Records contained in a dataset:
---------------

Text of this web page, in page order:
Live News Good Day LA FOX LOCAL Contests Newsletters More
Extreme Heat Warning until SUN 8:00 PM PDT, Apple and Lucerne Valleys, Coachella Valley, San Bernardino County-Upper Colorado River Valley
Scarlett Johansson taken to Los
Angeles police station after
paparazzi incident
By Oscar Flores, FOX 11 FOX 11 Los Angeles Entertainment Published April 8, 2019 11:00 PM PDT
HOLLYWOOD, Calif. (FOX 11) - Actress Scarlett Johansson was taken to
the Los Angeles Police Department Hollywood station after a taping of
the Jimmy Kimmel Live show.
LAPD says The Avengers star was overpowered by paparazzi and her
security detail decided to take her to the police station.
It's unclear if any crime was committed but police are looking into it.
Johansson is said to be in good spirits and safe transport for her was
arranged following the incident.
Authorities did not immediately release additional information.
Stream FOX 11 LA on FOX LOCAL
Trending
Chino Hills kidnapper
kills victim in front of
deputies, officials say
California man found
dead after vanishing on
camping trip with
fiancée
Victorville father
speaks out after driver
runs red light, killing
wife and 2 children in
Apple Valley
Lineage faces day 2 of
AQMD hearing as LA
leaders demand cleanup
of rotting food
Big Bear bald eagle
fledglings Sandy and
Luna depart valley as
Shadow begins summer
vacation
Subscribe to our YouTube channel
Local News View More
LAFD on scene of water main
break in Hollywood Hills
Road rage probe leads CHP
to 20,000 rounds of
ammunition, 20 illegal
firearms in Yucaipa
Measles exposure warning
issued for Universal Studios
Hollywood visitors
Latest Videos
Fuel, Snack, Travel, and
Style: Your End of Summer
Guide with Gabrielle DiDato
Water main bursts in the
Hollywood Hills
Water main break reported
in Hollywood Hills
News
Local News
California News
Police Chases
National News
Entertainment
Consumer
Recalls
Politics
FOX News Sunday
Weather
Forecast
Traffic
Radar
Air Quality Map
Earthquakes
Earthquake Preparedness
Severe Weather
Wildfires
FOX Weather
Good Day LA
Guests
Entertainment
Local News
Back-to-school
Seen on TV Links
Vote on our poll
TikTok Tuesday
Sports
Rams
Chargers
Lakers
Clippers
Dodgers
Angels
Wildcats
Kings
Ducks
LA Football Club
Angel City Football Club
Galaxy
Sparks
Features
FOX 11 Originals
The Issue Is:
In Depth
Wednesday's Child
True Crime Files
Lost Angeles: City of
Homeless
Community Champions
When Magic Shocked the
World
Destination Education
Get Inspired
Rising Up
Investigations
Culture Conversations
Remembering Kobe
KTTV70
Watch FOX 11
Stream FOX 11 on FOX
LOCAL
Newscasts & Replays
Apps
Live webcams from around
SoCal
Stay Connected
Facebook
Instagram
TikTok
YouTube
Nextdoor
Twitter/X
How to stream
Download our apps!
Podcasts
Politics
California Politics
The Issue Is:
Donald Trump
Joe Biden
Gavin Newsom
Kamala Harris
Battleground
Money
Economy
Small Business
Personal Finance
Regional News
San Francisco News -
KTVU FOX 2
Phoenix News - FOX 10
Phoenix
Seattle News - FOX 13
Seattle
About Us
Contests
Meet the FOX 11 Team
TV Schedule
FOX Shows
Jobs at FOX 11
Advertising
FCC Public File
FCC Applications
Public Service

---------------

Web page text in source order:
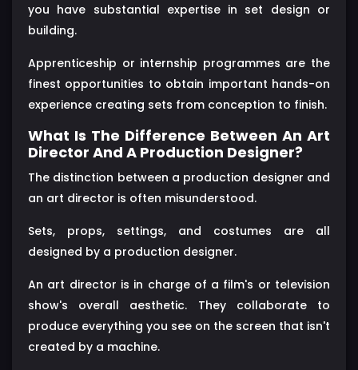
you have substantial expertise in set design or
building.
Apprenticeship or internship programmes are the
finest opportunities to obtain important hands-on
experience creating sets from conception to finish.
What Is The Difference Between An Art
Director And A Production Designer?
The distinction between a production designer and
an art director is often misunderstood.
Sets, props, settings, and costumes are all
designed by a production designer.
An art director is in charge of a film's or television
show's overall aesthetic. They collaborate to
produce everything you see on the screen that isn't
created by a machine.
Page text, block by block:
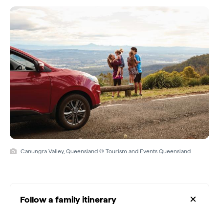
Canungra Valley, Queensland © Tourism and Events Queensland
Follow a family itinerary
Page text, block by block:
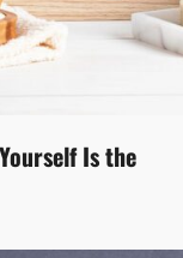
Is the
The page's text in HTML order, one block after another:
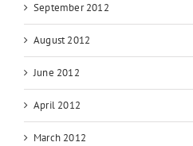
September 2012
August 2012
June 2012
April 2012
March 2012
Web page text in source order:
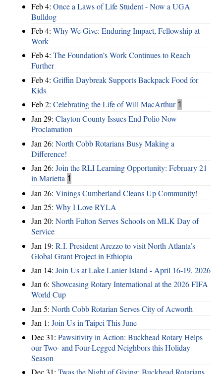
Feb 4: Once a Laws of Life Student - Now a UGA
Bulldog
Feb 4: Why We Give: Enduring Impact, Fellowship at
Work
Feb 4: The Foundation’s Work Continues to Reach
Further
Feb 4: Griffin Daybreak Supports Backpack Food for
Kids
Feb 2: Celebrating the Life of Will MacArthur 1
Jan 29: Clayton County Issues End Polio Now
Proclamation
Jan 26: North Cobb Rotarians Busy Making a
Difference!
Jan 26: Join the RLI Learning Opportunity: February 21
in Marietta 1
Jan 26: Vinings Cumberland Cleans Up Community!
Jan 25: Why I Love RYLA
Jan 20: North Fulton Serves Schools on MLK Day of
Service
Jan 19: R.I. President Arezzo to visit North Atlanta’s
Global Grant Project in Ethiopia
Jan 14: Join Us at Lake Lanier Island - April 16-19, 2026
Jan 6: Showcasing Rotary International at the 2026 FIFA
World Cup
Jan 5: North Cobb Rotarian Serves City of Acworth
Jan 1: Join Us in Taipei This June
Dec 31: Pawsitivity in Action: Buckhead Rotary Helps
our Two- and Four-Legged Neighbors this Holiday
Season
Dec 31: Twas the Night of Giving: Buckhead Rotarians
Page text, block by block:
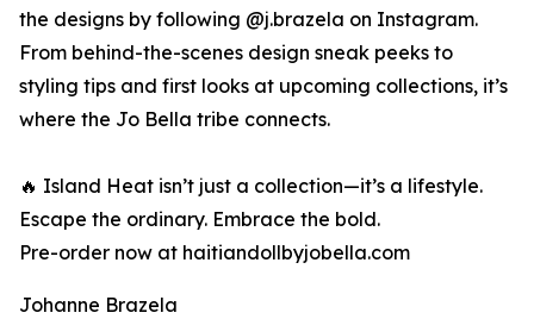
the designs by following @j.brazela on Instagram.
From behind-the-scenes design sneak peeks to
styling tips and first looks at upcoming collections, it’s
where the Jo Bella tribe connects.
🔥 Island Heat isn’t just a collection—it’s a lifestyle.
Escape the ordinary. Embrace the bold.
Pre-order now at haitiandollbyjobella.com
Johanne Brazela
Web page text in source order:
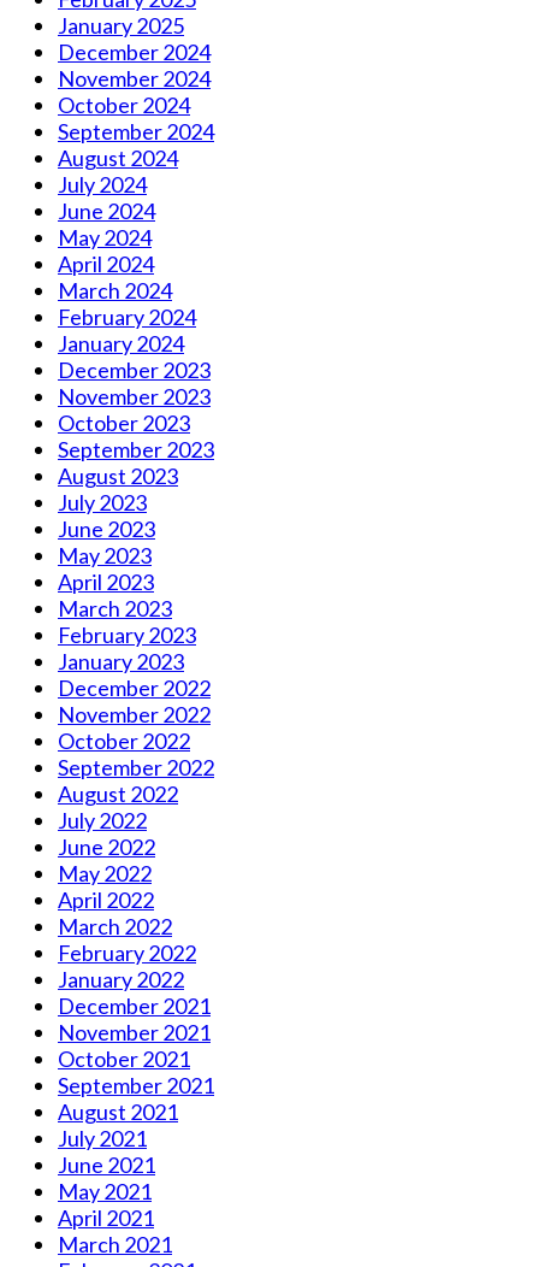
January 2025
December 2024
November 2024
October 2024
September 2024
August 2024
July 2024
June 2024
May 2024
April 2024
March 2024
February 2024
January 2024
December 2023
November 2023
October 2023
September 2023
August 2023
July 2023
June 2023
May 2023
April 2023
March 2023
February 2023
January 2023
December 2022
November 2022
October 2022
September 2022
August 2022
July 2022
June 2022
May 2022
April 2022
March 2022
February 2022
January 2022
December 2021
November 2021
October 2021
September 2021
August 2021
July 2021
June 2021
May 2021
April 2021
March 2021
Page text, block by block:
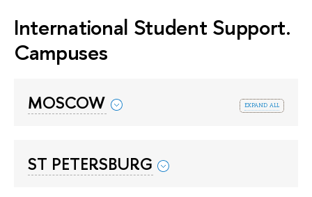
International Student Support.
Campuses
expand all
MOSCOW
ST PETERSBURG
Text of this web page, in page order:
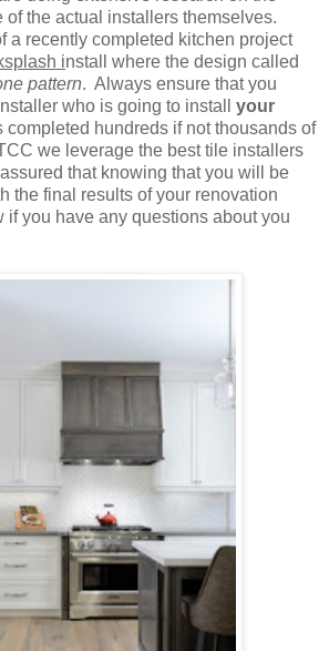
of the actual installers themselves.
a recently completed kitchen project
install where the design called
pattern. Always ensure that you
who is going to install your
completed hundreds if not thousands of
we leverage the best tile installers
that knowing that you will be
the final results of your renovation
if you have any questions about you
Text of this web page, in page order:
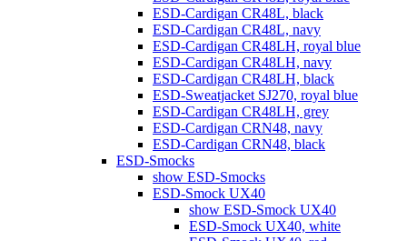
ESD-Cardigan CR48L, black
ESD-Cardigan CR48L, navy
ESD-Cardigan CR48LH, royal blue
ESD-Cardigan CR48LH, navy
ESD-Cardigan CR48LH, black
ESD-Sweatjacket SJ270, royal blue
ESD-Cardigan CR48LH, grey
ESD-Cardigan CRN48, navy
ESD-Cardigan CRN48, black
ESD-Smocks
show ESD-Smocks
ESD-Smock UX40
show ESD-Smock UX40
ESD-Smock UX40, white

---------------

## [Action item]
Copy each line of the preceding data that contains the string "September".

## [Reply]
September 2012
September 2024
September 2023
September 2022
September 2021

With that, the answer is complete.